**WORK TASK:**
Retype the records below word for word and omit any image.

**PROVIDED ENTRIES:**
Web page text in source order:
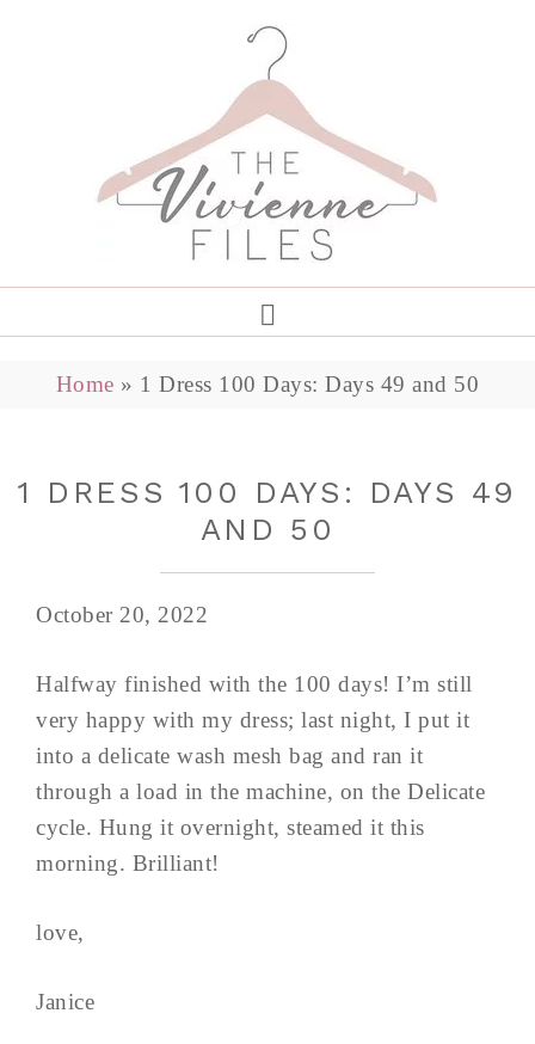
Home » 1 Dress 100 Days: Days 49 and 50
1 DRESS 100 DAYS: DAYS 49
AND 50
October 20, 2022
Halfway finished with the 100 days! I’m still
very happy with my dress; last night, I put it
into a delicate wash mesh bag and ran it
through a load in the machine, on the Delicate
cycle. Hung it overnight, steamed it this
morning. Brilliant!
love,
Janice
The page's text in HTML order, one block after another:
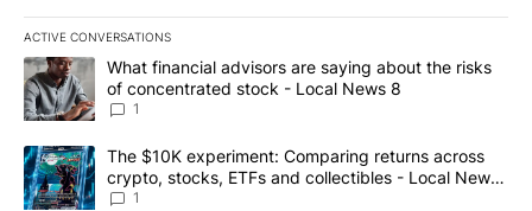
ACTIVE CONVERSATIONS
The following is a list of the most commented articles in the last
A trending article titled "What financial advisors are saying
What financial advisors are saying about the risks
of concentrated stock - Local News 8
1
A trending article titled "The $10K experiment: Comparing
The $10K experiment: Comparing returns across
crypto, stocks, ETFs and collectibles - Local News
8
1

**SOLVED PROBLEM:**
Web page text in source order:
Home » 1 Dress 100 Days: Days 49 and 50
1 DRESS 100 DAYS: DAYS 49
AND 50
October 20, 2022
Halfway finished with the 100 days! I’m still
very happy with my dress; last night, I put it
into a delicate wash mesh bag and ran it
through a load in the machine, on the Delicate
cycle. Hung it overnight, steamed it this
morning. Brilliant!
love,
Janice
The page's text in HTML order, one block after another:
ACTIVE CONVERSATIONS
The following is a list of the most commented articles in the last
A trending article titled "What financial advisors are saying
What financial advisors are saying about the risks
of concentrated stock - Local News 8
1
A trending article titled "The $10K experiment: Comparing
The $10K experiment: Comparing returns across
crypto, stocks, ETFs and collectibles - Local News
8
1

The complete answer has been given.